= Australis Aquaculture =

American seafood company

Australis Aquaculture, LLC is a producer and marketer of ocean-farmed barramundi, headquartered in Greenfield, Massachusetts, which is solely focused on offshore aquaculture, and operates its own barramundi farm in Vietnam. Australis is widely considered responsible for popularizing barramundi in North America.

==History==
Australis co-founder and CEO Josh Goldman first began experimenting with closed-containment aquaculture in the 1980s while a student at Hampshire College. After graduating, he founded one of the first commercial aquaponics farms, and spend the next fifteen years commercializing closed containment-farming technology as an entrepreneur and consultant. In the early 2000s, Goldman spent three years prospecting for new types of fish to farm and was introduced to barramundi by an Australian entrepreneur. After testing over 30 species of fish in order to determine which was optimal for aquaculture, Goldman chose barramundi because of its low environmental impact, ability to reliably breed in captivity, appealing taste and exceptional nutritional value.

The company was founded in 2004 in Turners Falls, Massachusetts, where it first began producing barramundi using recirculating aquaculture system technology in Western Massachusetts.

Although Australis was able to raise barramundi successfully, one of the largest challenges the company faced was popularizing a relatively unknown fish in the American market. Goldman said: “We were reaching out and building relationships with top chefs who were passionate about sustainability, dietitians who were trying to get people to eat more fish (but often worried about contaminants), and environmentalists whose mission was to protect the oceans.”

In 2004, Australis Aquaculture established its first barramundi farm in Turner Falls, Massachusetts. In 2007, the company expanded its production into Van Phong Bay, in central Vietnam. In September 2018, Australis sold one of its US farms to Great Falls Aquaculture.

==Activities==
Australis used Recirculating Aquaculture Systems (RAS) technology in its land-based Turner Falls, MA facility to raise barramundi. Australis’ Vietnamese operation uses a combination of on-shore closed containment tanks with off-shore ocean pens.

Australis harvests and processes their fish, selling under its The Better Fish and Clean Harvest brands, as well as private labels. The company’s Vietnamese operations produce primary flash frozen filets and portions which are sold to foodservice distributors and prominent retailers, including the restaurant French Laundry, which first carried Australis Barramundi in 2008, Whole Foods and HelloFresh.

==Environmental impact==
Part of the barramundi’s sustainability comes from the fact that it can be raised on a predominantly plant-based protein diet without sacrificing the nutritional benefits of the product. According to The Atlantic, “they have the rare ability to transform vegetarian feed into sought-after omega-3 fatty acids.

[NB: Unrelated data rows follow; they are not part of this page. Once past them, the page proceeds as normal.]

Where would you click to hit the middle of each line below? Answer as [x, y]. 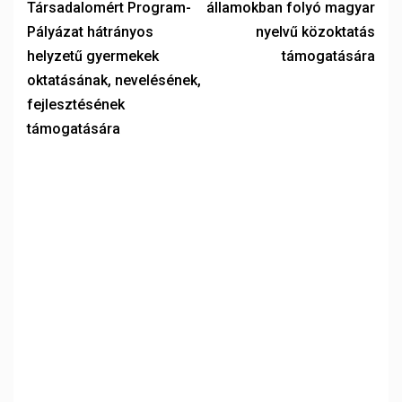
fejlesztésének [76, 105]
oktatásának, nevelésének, [114, 80]
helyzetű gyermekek [93, 56]
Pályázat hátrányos [90, 32]
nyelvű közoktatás [315, 32]
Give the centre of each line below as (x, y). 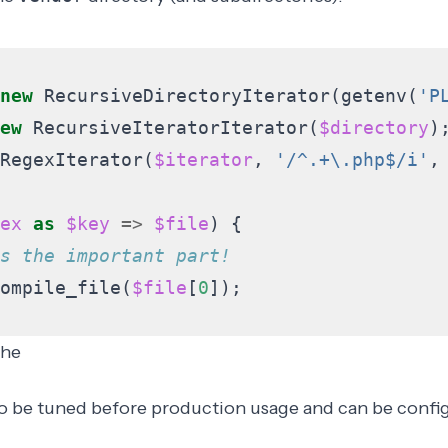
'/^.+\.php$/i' (351, 159)
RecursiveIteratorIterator (170, 127)
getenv (373, 95)
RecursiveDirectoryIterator (186, 95)
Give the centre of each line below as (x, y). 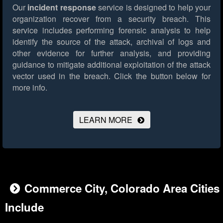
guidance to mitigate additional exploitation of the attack (111, 65)
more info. (30, 88)
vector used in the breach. (61, 76)
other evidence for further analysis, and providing (111, 53)
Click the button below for (161, 76)
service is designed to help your (153, 7)
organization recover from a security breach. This (111, 19)
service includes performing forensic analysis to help (111, 30)
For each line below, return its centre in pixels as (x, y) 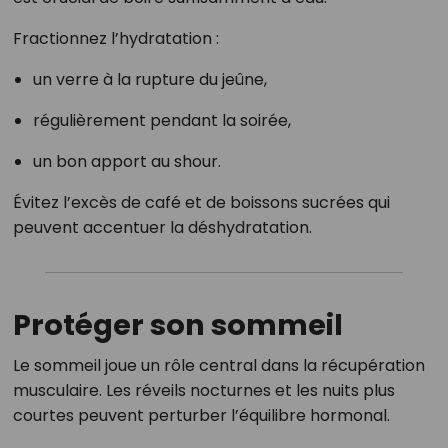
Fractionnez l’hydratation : (115, 39)
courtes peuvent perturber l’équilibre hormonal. (201, 416)
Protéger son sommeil (177, 325)
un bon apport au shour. (126, 162)
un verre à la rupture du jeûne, (149, 80)
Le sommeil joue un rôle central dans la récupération (218, 366)
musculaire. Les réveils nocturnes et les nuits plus (203, 391)
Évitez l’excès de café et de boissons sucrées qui (201, 203)

Salmon require as much as three pounds of fish-based feed to put on a pound of meat. Goldman’s barramundi need only half a pound, the bulk of which is made from scraps from a herring processing plant.”

The founder Josh Goldman also launched the venture Greener Grazing he launched to develop Asparagopsis cultures to feed livestock and significantly reduce the associated methane gas emissions. Australis Aquaculture is a longtime partner of the seafood sustainable program Ocean Wise.